Task #916
Updated by Aaron Marcuse-Kubitza over 10 years ago
Hi Aaron,
Bob only had time to get part way through the VegBank taxon validation file you sent, but there are some errors to correct. It'll be best for him if you fix these, rescrub the TNRS names as described in #917, and send a new extract before he invests more time, so I'm going to go ahead and create issues for them. Please fix these issues and then send Bob a new file in the format described in issue #915.
Line numbers refer to the csv file you sent him.
Line 617: TNRS gives a synonym for Aronia prunifolia in a different genus, but this is missed here
Likely cause: The BIEN scripts may be using only Tropicos as the taxonomic source, not USDA. Tropicos matches only the genus.
Fix: Use all sources for the next round of scrubbing. Use them in the order: TPL, Tropicos, GCC, USDA.
Line 897: Diacritical marks on authors names are often messed up
Likely cause: Character set problem. These have been checked using the online version of TNRS and it has been confirmed that diacritics are being rendered correctly.
Fix: Find where character set problems need to be handled in the BIEN scripts. (TNRS code works so look at what's done there.)
Line 1049: There are two spellings of Erechtites hieraciifolia and TNRS know of both of them, so why is one rejected here
Same issue as Line 617. The two spellings are in USDA and GCC, but not in Tropicos.
Please fix these problems and then send Bob a new file in the format described in issue #915.
---
my e-mail response:
> Fix: Use all sources for the next round of scrubbing. Use them in the order:
> TPL, Tropicos, GCC, USDA.
The next round of TNRS re-scrubbing is currently planned to happen *after* the aggregating validations are complete, so we will not be able to fix this issue for the validations, unless we move up the re-scrubbing. Note that re-scrubbing all the names is expected to take at least a week.
> TPL
This is not currently available as a TNRS source; we will have to wait until Brad adds it if we need that included.

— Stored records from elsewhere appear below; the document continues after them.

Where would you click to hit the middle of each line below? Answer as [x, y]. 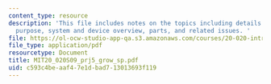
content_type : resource [48, 16]
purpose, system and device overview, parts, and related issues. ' [133, 30]
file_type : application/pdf [56, 46]
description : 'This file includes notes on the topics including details [135, 23]
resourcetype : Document [48, 53]
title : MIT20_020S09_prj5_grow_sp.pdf [73, 61]
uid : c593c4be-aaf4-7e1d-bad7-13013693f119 [83, 68]
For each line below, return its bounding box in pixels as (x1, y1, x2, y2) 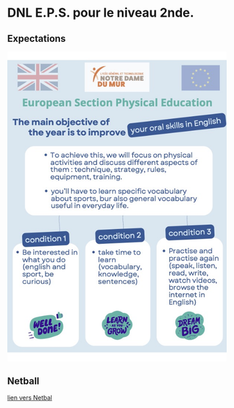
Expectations (7, 33, 66, 45)
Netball (7, 375, 40, 387)
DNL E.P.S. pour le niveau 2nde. (7, 5, 194, 21)
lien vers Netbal (7, 393, 52, 402)
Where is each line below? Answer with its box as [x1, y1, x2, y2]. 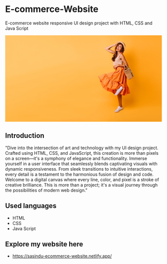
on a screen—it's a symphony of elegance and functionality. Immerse [5, 155, 148, 161]
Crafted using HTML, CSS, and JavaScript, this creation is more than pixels [5, 150, 159, 156]
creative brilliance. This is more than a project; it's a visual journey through [5, 182, 158, 188]
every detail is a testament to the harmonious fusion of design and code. [5, 171, 154, 177]
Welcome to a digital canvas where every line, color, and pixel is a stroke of [5, 176, 159, 183]
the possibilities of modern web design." [5, 187, 88, 193]
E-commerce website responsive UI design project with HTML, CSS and [5, 20, 153, 26]
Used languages [5, 202, 57, 210]
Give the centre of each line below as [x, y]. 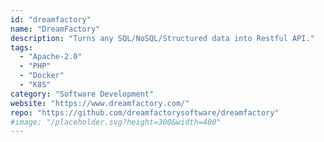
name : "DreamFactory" [55, 29]
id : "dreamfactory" [51, 19]
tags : [21, 47]
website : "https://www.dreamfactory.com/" [100, 103]
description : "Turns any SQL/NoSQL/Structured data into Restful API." [162, 38]
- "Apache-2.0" [51, 57]
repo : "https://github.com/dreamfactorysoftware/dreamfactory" [145, 112]
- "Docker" [42, 76]
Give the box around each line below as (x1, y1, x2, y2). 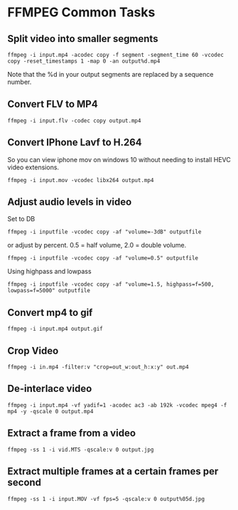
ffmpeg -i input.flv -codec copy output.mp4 (7, 117, 141, 124)
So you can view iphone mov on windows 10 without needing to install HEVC (7, 155, 231, 164)
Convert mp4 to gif (7, 307, 93, 319)
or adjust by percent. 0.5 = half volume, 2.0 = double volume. (7, 241, 187, 250)
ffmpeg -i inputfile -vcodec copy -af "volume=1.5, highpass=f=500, (7, 281, 215, 288)
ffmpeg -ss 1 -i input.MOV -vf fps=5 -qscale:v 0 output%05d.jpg (7, 495, 205, 502)
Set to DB (7, 215, 36, 223)
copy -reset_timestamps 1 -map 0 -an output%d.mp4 (7, 58, 161, 65)
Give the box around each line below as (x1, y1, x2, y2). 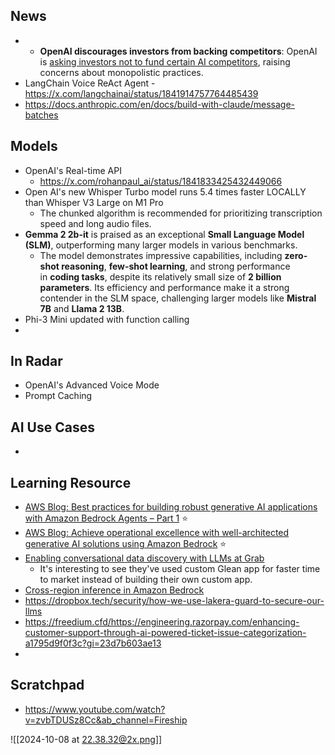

> Line 897: Diacritical marks on authors names are often messed up
The name on this row, "Asteraceae Boltonia L'Hér.", actually *is* rendered correctly by our TNRS client [1], so this is just a problem with the cached name, which has since been resolved.
[1] ssh vegbiendev.nceas.ucsb.edu <<<"bin/tnrs_client \"Asteraceae Boltonia L'Hér.\""
> Line 1049: There are two spellings of Erechtites hieraciifolia and TNRS
> know of both of them, so why is one rejected here
This is a bug in TNRS, which has been reported.